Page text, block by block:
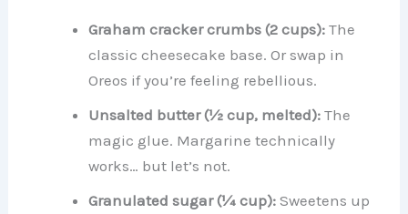
Graham cracker crumbs (2 cups): The
classic cheesecake base. Or swap in
Oreos if you’re feeling rebellious.
Unsalted butter (½ cup, melted): The
magic glue. Margarine technically
works… but let’s not.
Granulated sugar (¼ cup): Sweetens up
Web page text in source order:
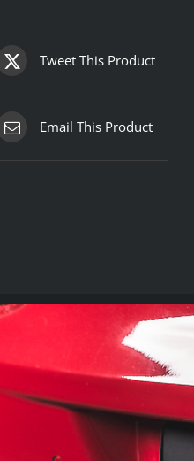
Tweet This Product
Email This Product
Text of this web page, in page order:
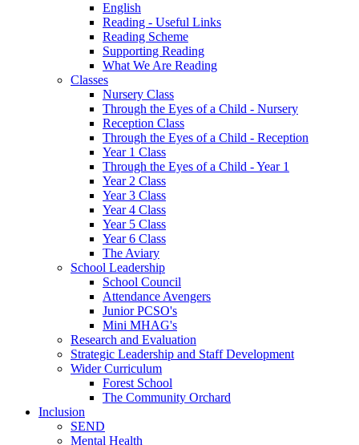
English
Reading - Useful Links
Reading Scheme
Supporting Reading
What We Are Reading
Classes
Nursery Class
Through the Eyes of a Child - Nursery
Reception Class
Through the Eyes of a Child - Reception
Year 1 Class
Through the Eyes of a Child - Year 1
Year 2 Class
Year 3 Class
Year 4 Class
Year 5 Class
Year 6 Class
The Aviary
School Leadership
School Council
Attendance Avengers
Junior PCSO's
Mini MHAG's
Research and Evaluation
Strategic Leadership and Staff Development
Wider Curriculum
Forest School
The Community Orchard
Inclusion
SEND
Mental Health
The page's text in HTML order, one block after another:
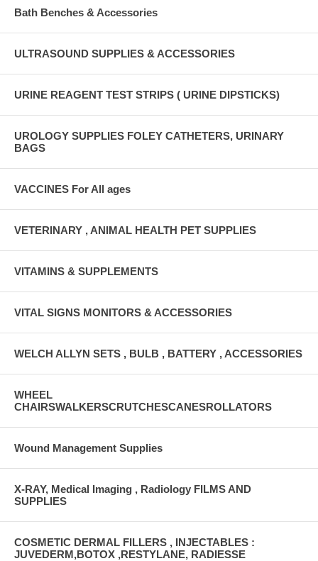
Bath Benches & Accessories
ULTRASOUND SUPPLIES & ACCESSORIES
URINE REAGENT TEST STRIPS ( URINE DIPSTICKS)
UROLOGY SUPPLIES FOLEY CATHETERS, URINARY
BAGS
VACCINES For All ages
VETERINARY , ANIMAL HEALTH PET SUPPLIES
VITAMINS & SUPPLEMENTS
VITAL SIGNS MONITORS & ACCESSORIES
WELCH ALLYN SETS , BULB , BATTERY , ACCESSORIES
WHEEL
CHAIRSWALKERSCRUTCHESCANESROLLATORS
Wound Management Supplies
X-RAY, Medical Imaging , Radiology FILMS AND
SUPPLIES
COSMETIC DERMAL FILLERS , INJECTABLES :
JUVEDERM,BOTOX ,RESTYLANE, RADIESSE
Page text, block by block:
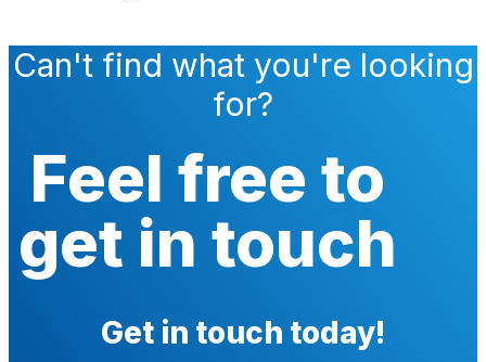
Can't find what you're looking
for?
Feel free to
get in touch
Get in touch today!
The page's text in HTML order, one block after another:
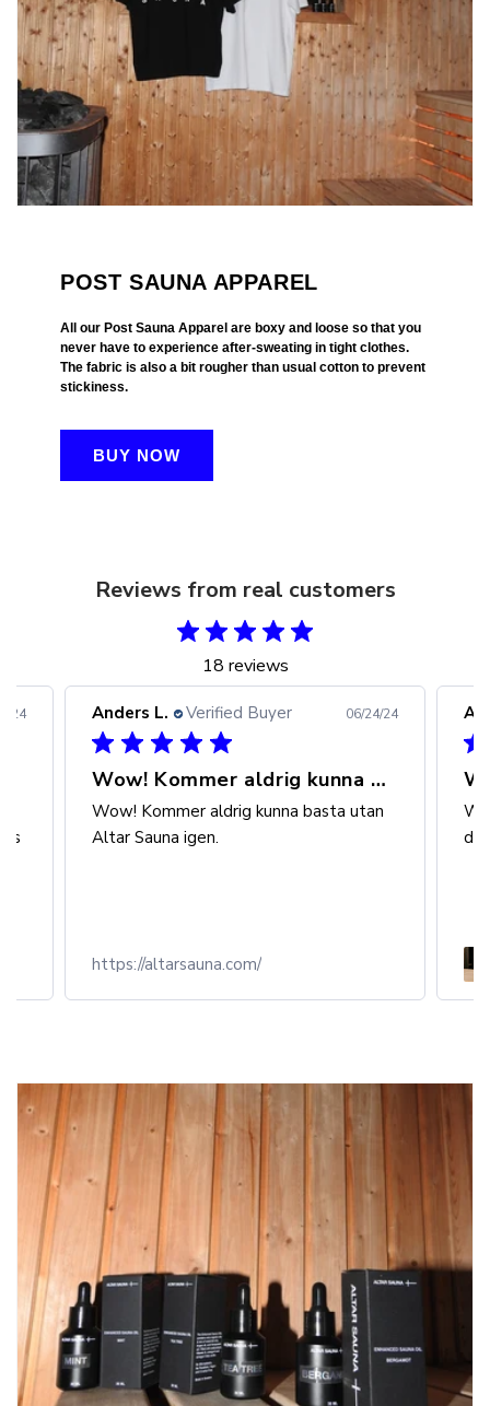
POST SAUNA APPAREL
All our Post Sauna Apparel are boxy and loose so that you
never have to experience after-sweating in tight clothes.
The fabric is also a bit rougher than usual cotton to prevent
stickiness.
BUY NOW
Reviews from real customers
18 reviews
24 Anders L. Verified Buyer 06/24/24
Wow! Kommer aldrig kunna basta
Wow! Kommer aldrig kunna basta utan
Altar Sauna igen.
https://altarsauna.com/
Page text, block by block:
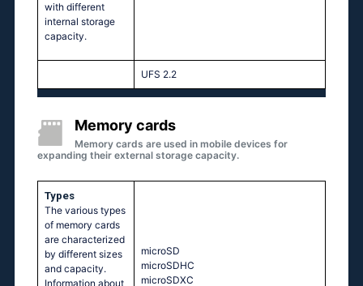
with different
internal storage
capacity.
UFS 2.2
Memory cards
Memory cards are used in mobile devices for
expanding their external storage capacity.
Types
The various types
of memory cards
are characterized
by different sizes
and capacity.
Information about
microSD
microSDHC
microSDXC
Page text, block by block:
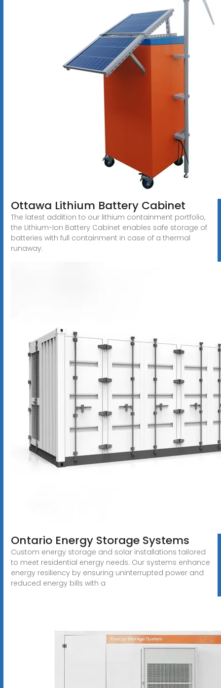
Ottawa Lithium Battery Cabinet
The latest addition to our lithium containment portfolio,
the Lithium-Ion Battery Cabinet enables safe storage of
batteries with full containment in case of a thermal
runaway.
Ontario Energy Storage Systems
Custom energy storage and solar installations tailored
to meet residential energy needs. Our systems enhance
energy resiliency by ensuring uninterrupted power and
reduced energy bills with a
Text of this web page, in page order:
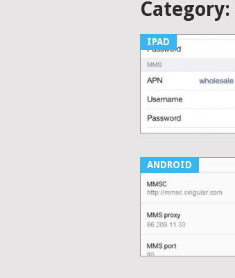
Category:
IPAD
ANDROID
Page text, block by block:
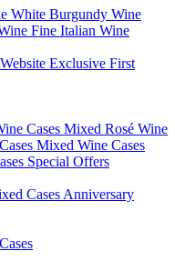
White Burgundy Wine
Fine Italian Wine
Exclusive First
Cases Mixed Rosé Wine
Mixed Wine Cases
Special Offers
Cases Anniversary
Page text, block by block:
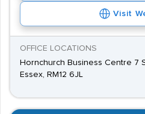
Visit
OFFICE LOCATIONS
Hornchurch Business Centre 7
Essex, RM12 6JL

▸ REQUIREMENT
Going through the listing above, copy out every line that has the string "basta".

▸ TASK RESULT
Wow! Kommer aldrig kunna basta
Wow! Kommer aldrig kunna basta utan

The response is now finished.